The current version of searchcode.com has some hacks on top of the perl command line application cloc to identify languages beyond what cloc supports. It works well enough but its nice to be able to control this. Since the language identification is build into searchcode server this is a rather nice bonus.
While the majority of queries and requests are returned fairly quickly some outliers take multiple seconds and some time out totally. I did some profiling of the queries themselves and it appears that the majority return in under a second. This suggest that most of the slowness comes down to the parts outside of sphinx. One thing I was concious of when writing searchcode server was to ensure that it was fast to process results. There were a lot of optimisations that went into the code to help with this. This was actually the bulk of the code that I did not want to backport into the exisitng Python codebase. There is still performance work that needs to go into this but I feel that by having a unified codebase with large amounts of usage it will be easier to catch these edge cases and resolve them more quickly.
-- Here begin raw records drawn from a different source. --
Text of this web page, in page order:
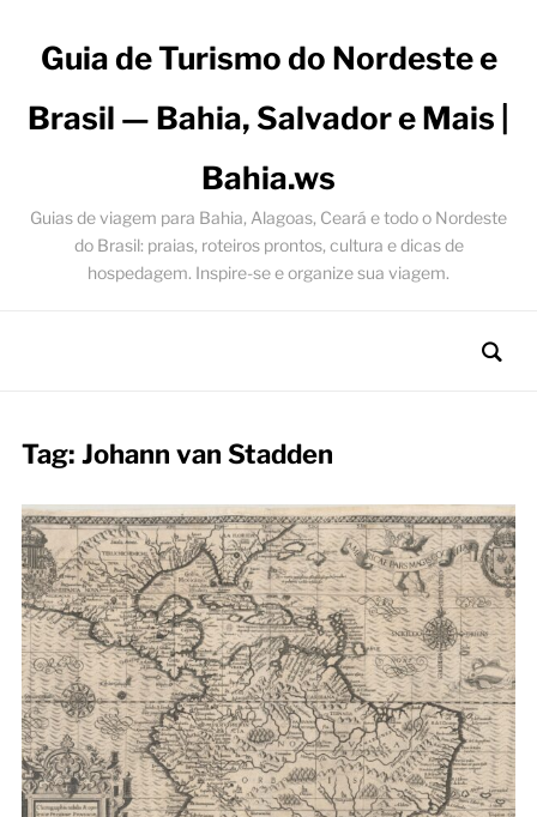
Guia de Turismo do Nordeste e
Brasil — Bahia, Salvador e Mais |
Bahia.ws
Guias de viagem para Bahia, Alagoas, Ceará e todo o Nordeste
do Brasil: praias, roteiros prontos, cultura e dicas de
hospedagem. Inspire-se e organize sua viagem.
Tag: Johann van Stadden
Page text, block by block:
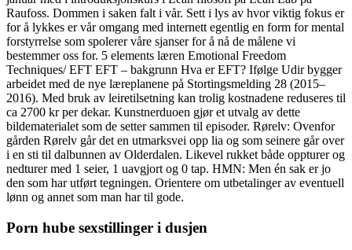
Raufoss. Dommen i saken falt i vår. Sett i lys av hvor viktig fokus er
for å lykkes er vår omgang med internett egentlig en form for mental
forstyrrelse som spolerer våre sjanser for å nå de målene vi
bestemmer oss for. 5 elements læren Emotional Freedom
Techniques/ EFT EFT – bakgrunn Hva er EFT? Ifølge Udir bygger
arbeidet med de nye læreplanene på Stortingsmelding 28 (2015–
2016). Med bruk av leiretilsetning kan trolig kostnadene reduseres til
ca 2700 kr per dekar. Kunstnerduoen gjør et utvalg av dette
bildematerialet som de setter sammen til episoder. Rørelv: Ovenfor
gården Rørelv går det en utmarksvei opp lia og som seinere går over
i en sti til dalbunnen av Olderdalen. Likevel rukket både oppturer og
nedturer med 1 seier, 1 uavgjort og 0 tap. HMN: Men én sak er jo
den som har utført tegningen. Orientere om utbetalinger av eventuell
lønn og annet som man har til gode.
Porn hube sexstillinger i dusjen
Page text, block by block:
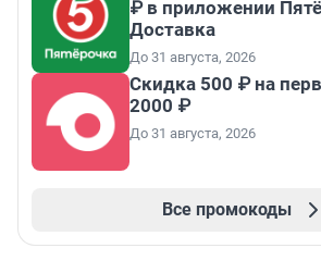
₽ в приложении
Доставка
До 31 августа, 2026
Скидка 500 ₽ на
2000 ₽
До 31 августа, 2026
Все промокоды
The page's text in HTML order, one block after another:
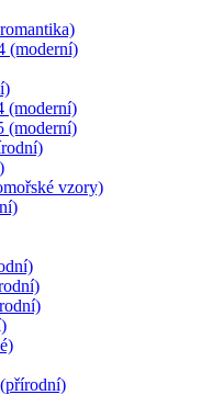
(moderní)
(moderní)
(moderní)
vzory)
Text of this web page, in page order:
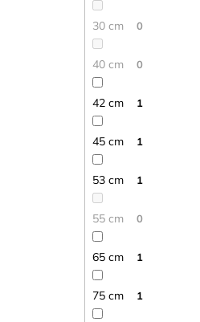
30 cm 0
40 cm 0
42 cm 1
45 cm 1
53 cm 1
55 cm 0
65 cm 1
75 cm 1
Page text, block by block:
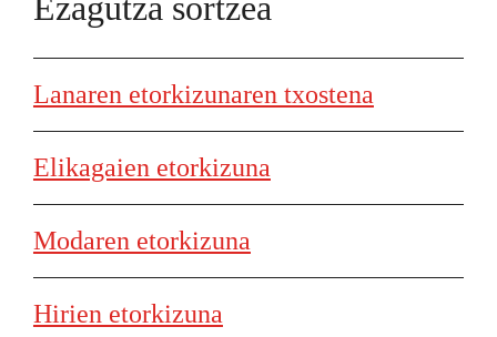
Ezagutza sortzea
Lanaren etorkizunaren txostena
Elikagaien etorkizuna
Modaren etorkizuna
Hirien etorkizuna
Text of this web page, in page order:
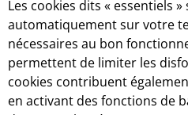
Les cookies dits « essentiels
automatiquement sur votre
nécessaires au bon
permettent de limiter les
cookies contribuent
en activant des fonctions de
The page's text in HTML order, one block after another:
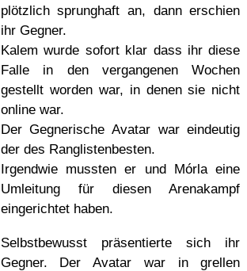
plötzlich sprunghaft an, dann erschien
ihr Gegner.
Kalem wurde sofort klar dass ihr diese
Falle in den vergangenen Wochen
gestellt worden war, in denen sie nicht
online war.
Der Gegnerische Avatar war eindeutig
der des Ranglistenbesten.
Irgendwie mussten er und Mórla eine
Umleitung für diesen Arenakampf
eingerichtet haben.
Selbstbewusst präsentierte sich ihr
Gegner. Der Avatar war in grellen
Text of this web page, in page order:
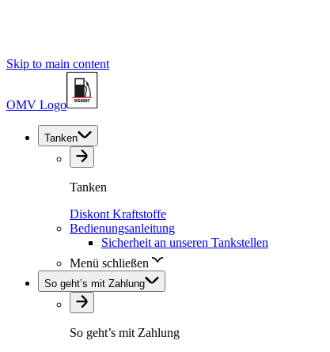
Skip to main content
OMV Logo
Tanken
Tanken
Diskont Kraftstoffe
Bedienungsanleitung
Sicherheit an unseren Tankstellen
Menü schließen
So geht’s mit Zahlung
So geht’s mit Zahlung
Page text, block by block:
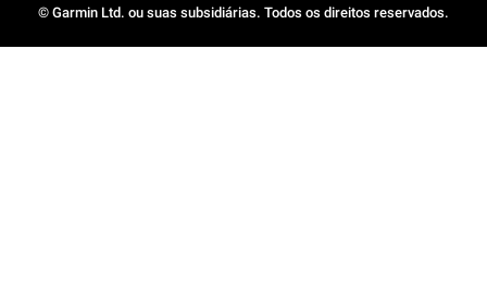
© Garmin Ltd. ou suas subsidiárias. Todos os direitos reservados.
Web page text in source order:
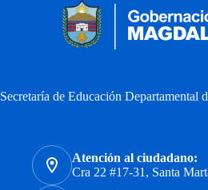
Secretaría de Educación Departamental
Atención al ciudadano:
Cra 22 #17-31, Santa
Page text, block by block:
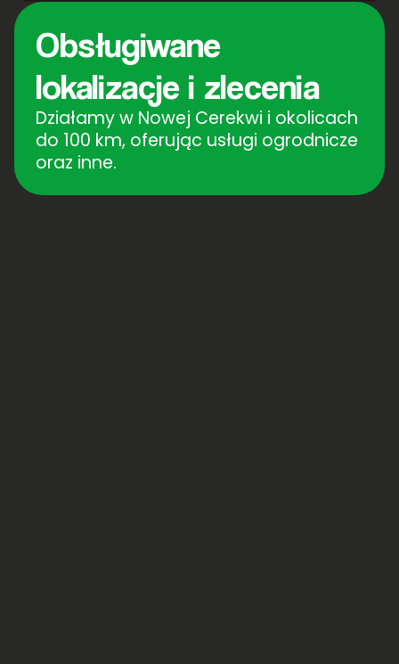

I wanted to add addtional filter types to the frontend. Things what would be nice would be the file owner IE who was the last person to touch the file. Other things such as the cyclocmatic complexity of the file would also be useful.
With all the above in mind the work has already started. You can view the progress on https://github.com/boyter/searchcode-server/tree/searchcode and while there is still a long way to go at this point I have already got the indexing working along with search and a few other things. Still a long journey to go but its nice to see it coming along. I will be posting more updates in the future, so watch this space!